My Lumin T3 has the option to upscale everything to DSD 64, 128 or 256. While I haven’t upscaled hi-res sources (e,g. > 24-96) to DSD I have done so with redbook and 24-48. To be honest, while the effect was a "smoothing" of the sound, it seemed that the highs (especially the rides and cymbal decay) were dulled and rolled off a touch, and I preferred the native bit depth and rate. If one has a bright and/or strident system this might be a good option, but after listening I leave everything native.  On my system it is a pretty subtle difference between native and upscaling to DSD256 though.  Of course YMMV.

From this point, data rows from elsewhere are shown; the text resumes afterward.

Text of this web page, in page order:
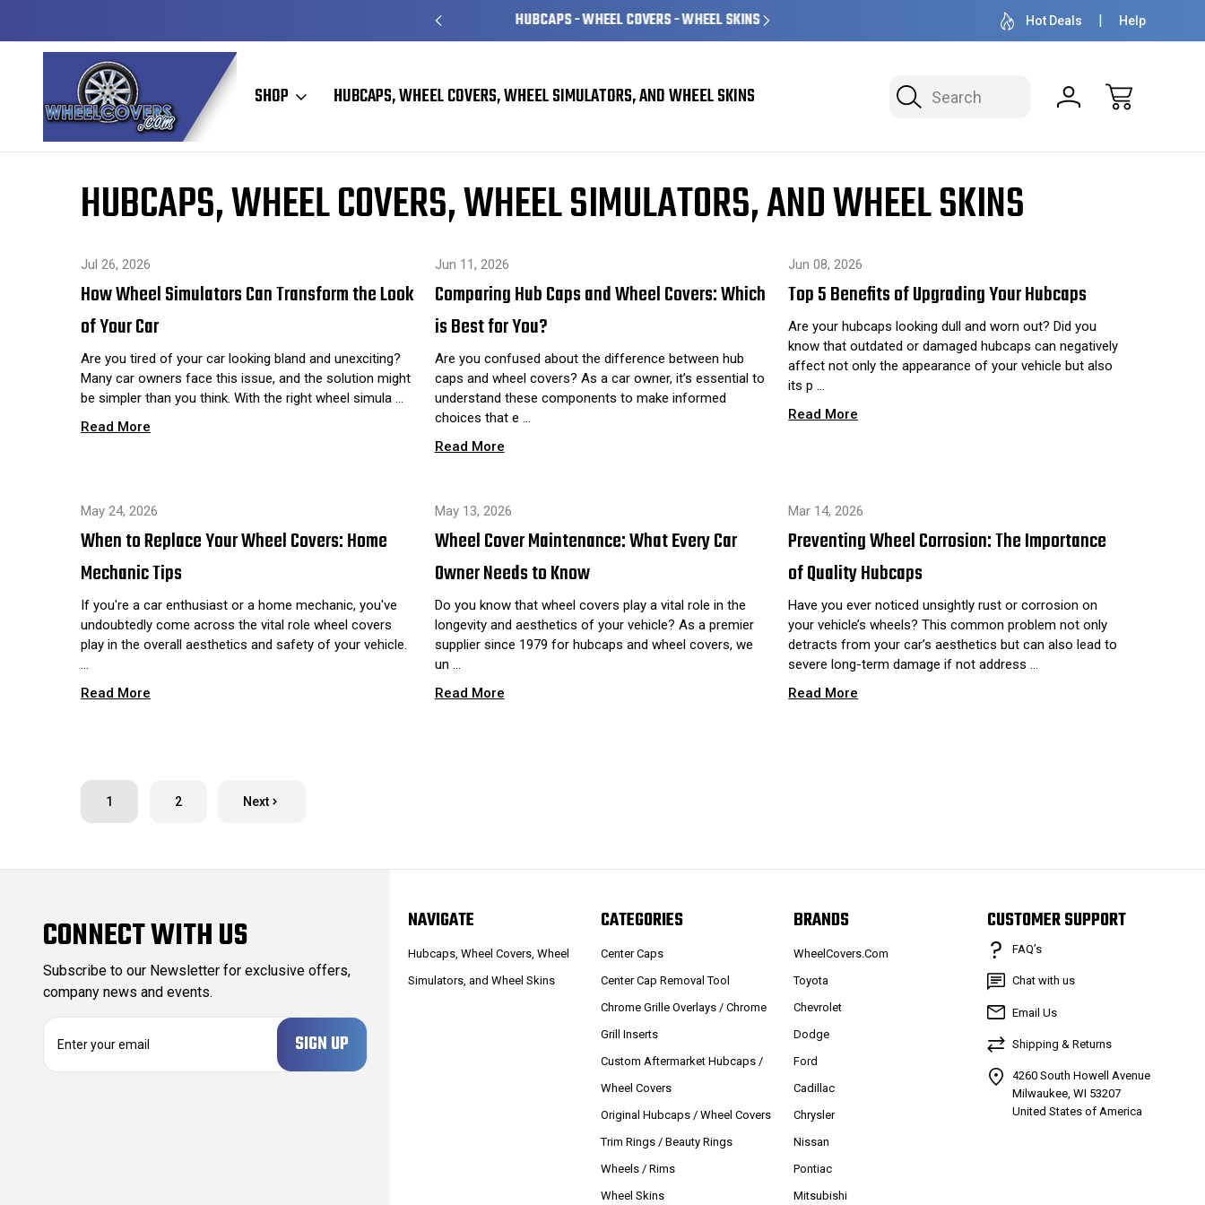
HUBCAPS - WHEEL COVERS - WHEEL SKINS OVER 1 MILLION READY TO SHIP 50+ YEARS
Hot Deals Help
Search
SHOP HUBCAPS, WHEEL COVERS, WHEEL SIMULATORS, AND WHEEL SKINS
HUBCAPS, WHEEL COVERS, WHEEL SIMULATORS, AND WHEEL SKINS
Jul 26, 2026
How Wheel Simulators Can Transform the Look
of Your Car
Are you tired of your car looking bland and unexciting?
Many car owners face this issue, and the solution might
be simpler than you think. With the right wheel simula …
Read More
Jun 11, 2026
Comparing Hub Caps and Wheel Covers: Which
is Best for You?
Are you confused about the difference between hub
caps and wheel covers? As a car owner, it’s essential to
understand these components to make informed
choices that e …
Read More
Jun 08, 2026
Top 5 Benefits of Upgrading Your Hubcaps
Are your hubcaps looking dull and worn out? Did you
know that outdated or damaged hubcaps can negatively
affect not only the appearance of your vehicle but also
its p …
Read More
May 24, 2026
When to Replace Your Wheel Covers: Home
Mechanic Tips
If you're a car enthusiast or a home mechanic, you've
undoubtedly come across the vital role wheel covers
play in the overall aesthetics and safety of your vehicle.
Read More
May 13, 2026
Wheel Cover Maintenance: What Every Car
Owner Needs to Know
Do you know that wheel covers play a vital role in the
longevity and aesthetics of your vehicle? As a premier
supplier since 1979 for hubcaps and wheel covers, we
un …
Read More
Mar 14, 2026
Preventing Wheel Corrosion: The Importance
of Quality Hubcaps
Have you ever noticed unsightly rust or corrosion on
your vehicle’s wheels? This common problem not only
detracts from your car’s aesthetics but can also lead to
severe long-term damage if not address …
Read More
1 2 Next
CONNECT WITH US
Subscribe to our Newsletter for exclusive offers,
company news and events.
NAVIGATE
Hubcaps, Wheel Covers, Wheel
Simulators, and Wheel Skins
CATEGORIES
Center Caps
Center Cap Removal Tool
Chrome Grille Overlays / Chrome
Grill Inserts
Custom Aftermarket Hubcaps /
Wheel Covers
Original Hubcaps / Wheel Covers
Trim Rings / Beauty Rings
Wheels / Rims
Wheel Skins
BRANDS
WheelCovers.Com
Toyota
Chevrolet
Dodge
Ford
Cadillac
Chrysler
Nissan
Pontiac
Mitsubishi
CUSTOMER SUPPORT
FAQ’s
Chat with us
Email Us
Shipping & Returns
4260 South Howell Avenue
Milwaukee, WI 53207
United States of America
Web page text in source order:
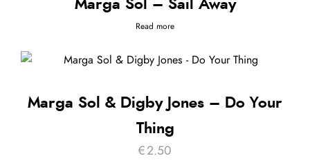
Marga Sol – Sail Away
Read more
Marga Sol & Digby Jones – Do Your
Thing
€2.50
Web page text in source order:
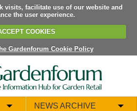
visits, facilitate use of our website and
the user experience.
COOKIES
Gardenforum Cookie Policy
NEWS ARCHIVE
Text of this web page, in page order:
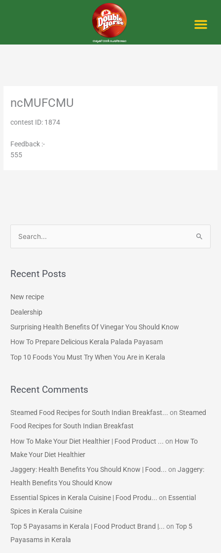
ncMUFCMU
contest ID: 1874
Feedback :-
555
r
o
r
Recent Posts
New recipe
Dealership
Surprising Health Benefits Of Vinegar You Should Know
How To Prepare Delicious Kerala Palada Payasam
Top 10 Foods You Must Try When You Are in Kerala
Recent Comments
Steamed Food Recipes for South Indian Breakfast... onSteamed
Food Recipes for South Indian Breakfast
How To Make Your Diet Healthier | Food Product ... on How To
Make Your Diet Healthier
Jaggery: Health Benefits You Should Know | Food... onJaggery:
Health Benefits You Should Know
Essential Spices in Kerala Cuisine | Food Produ... on Essential
Spices in Kerala Cuisine
Top 5 Payasams in Kerala | Food Product Brand |... onTop 5
Payasams in Kerala
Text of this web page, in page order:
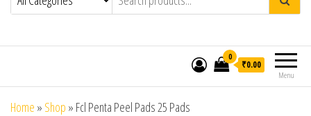
Menu
0
₹0.00
Home » Shop » Fcl Penta Peel Pads 25 Pads

For me, the best way to enjoy music; leave the mastering to pro studios and steer clear of any upsampling for obvious reasons.

@lalitk I fail to see ‘obvious reasons’ to avoid upsampling.’ My DAC (Schiit Yggdrasil) upscales automatically, and my Internet Radio AAC, and 320 kps data streams sound better than many of my CDs or albums. I am highly satisfied with the quality of the upscaled audio for most casual listening. I don’t listen to streams quite so critically as I do sources in my possession, and I forgive the occasional long pause as the price of music for free over the Internet. 

Jeremiah
 

 

@lalitk +1 — I’m now using an R2R DAC that can upsample or I can use in NOS mode and I prefer the latter.  The differences aren’t huge, but they’re there so to my ears less is sometimes more.  I do recognize that in audio there’s almost always more than one way to effectively do things, so if a delta-sigma DAC upsamples and works for you, more power to ya.  Just enjoy the music however it sounds good to you is what I say. 

You can't legally buy copywritten programming bypassing the rights holder.  There is that. At least ripping them yourself involves no other parties.My view on upsampling is whatever sounds better.  I'm going to 376.4 on one player but maybe the big number just LOOKS better on the DAC. 
YRMV.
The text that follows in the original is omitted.